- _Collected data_
════

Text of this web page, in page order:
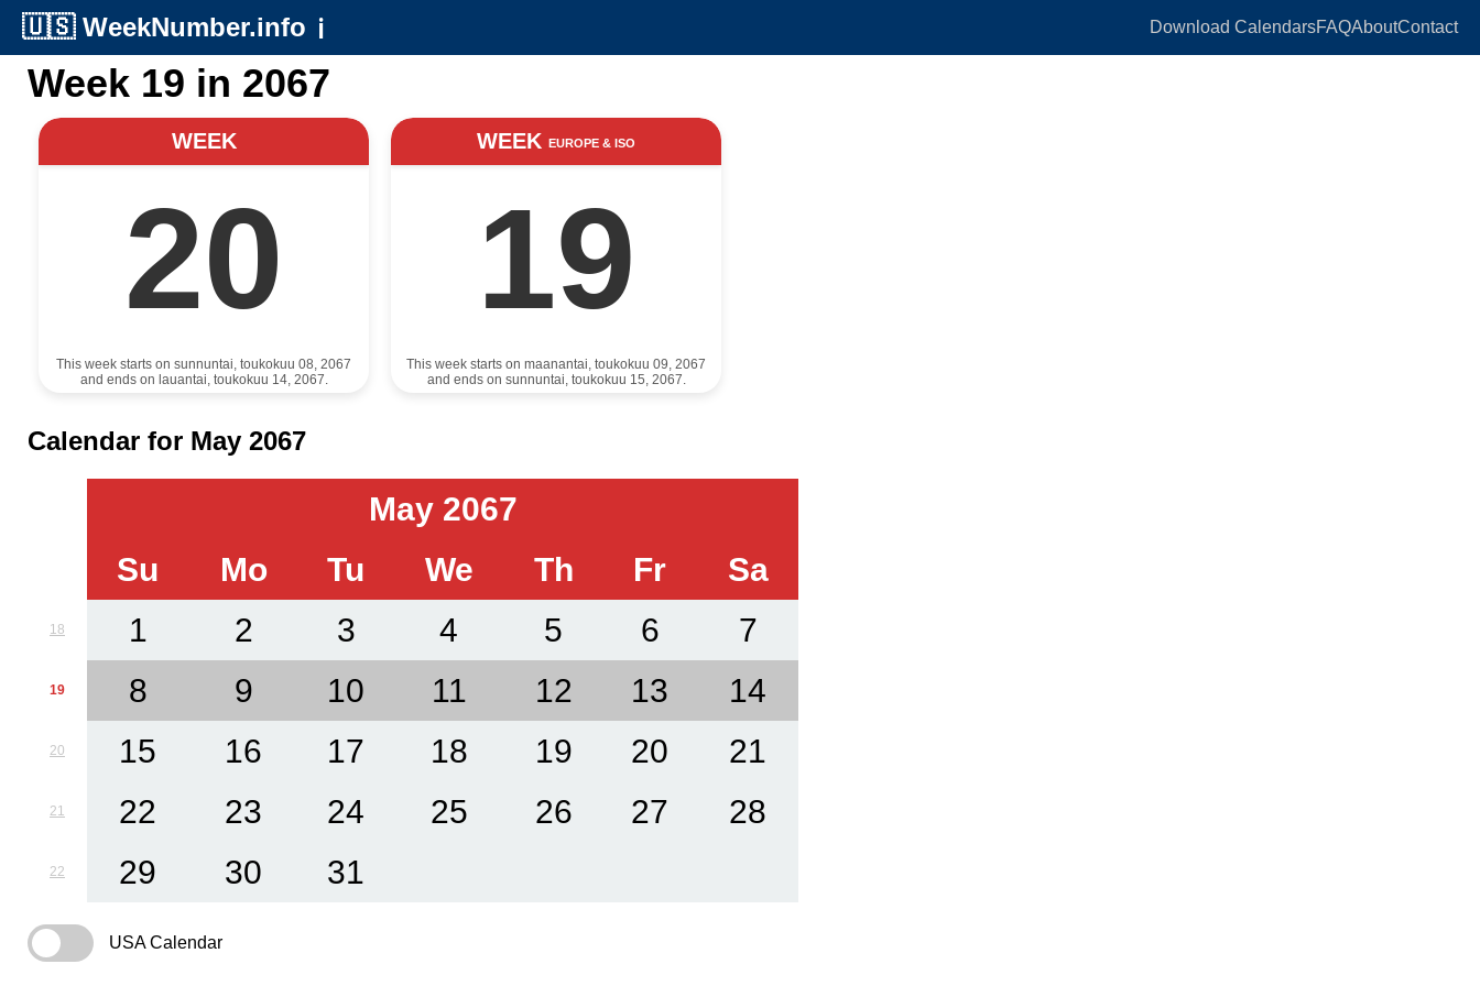
🇺🇸 WeekNumber.info ℹ️ Download CalendarsFAQAboutContact
Week 19 in 2067
WEEK
20
This week starts on sunnuntai, toukokuu 08, 2067
and ends on lauantai, toukokuu 14, 2067.
WEEK EUROPE & ISO
19
This week starts on maanantai, toukokuu 09, 2067
and ends on sunnuntai, toukokuu 15, 2067.
Calendar for May 2067
May 2067
Su
Mo Tu We Th Fr Sa
18 1 2 3 4 5 6 7
19 8 9 10 11 12 13 14
20 15 16 17 18 19 20 21
21 22 23 24 25 26 27 28
22 29 30 31
USA Calendar

════

- _Task description_
Return word for word the lines above from the line with "This week starts on sunnuntai, toukokuu" to the line with "Mo Tu We Th Fr Sa", including both and leaving out all others.

- _Expected answer_
This week starts on sunnuntai, toukokuu 08, 2067
and ends on lauantai, toukokuu 14, 2067.
WEEK EUROPE & ISO
19
This week starts on maanantai, toukokuu 09, 2067
and ends on sunnuntai, toukokuu 15, 2067.
Calendar for May 2067
May 2067
Su
Mo Tu We Th Fr Sa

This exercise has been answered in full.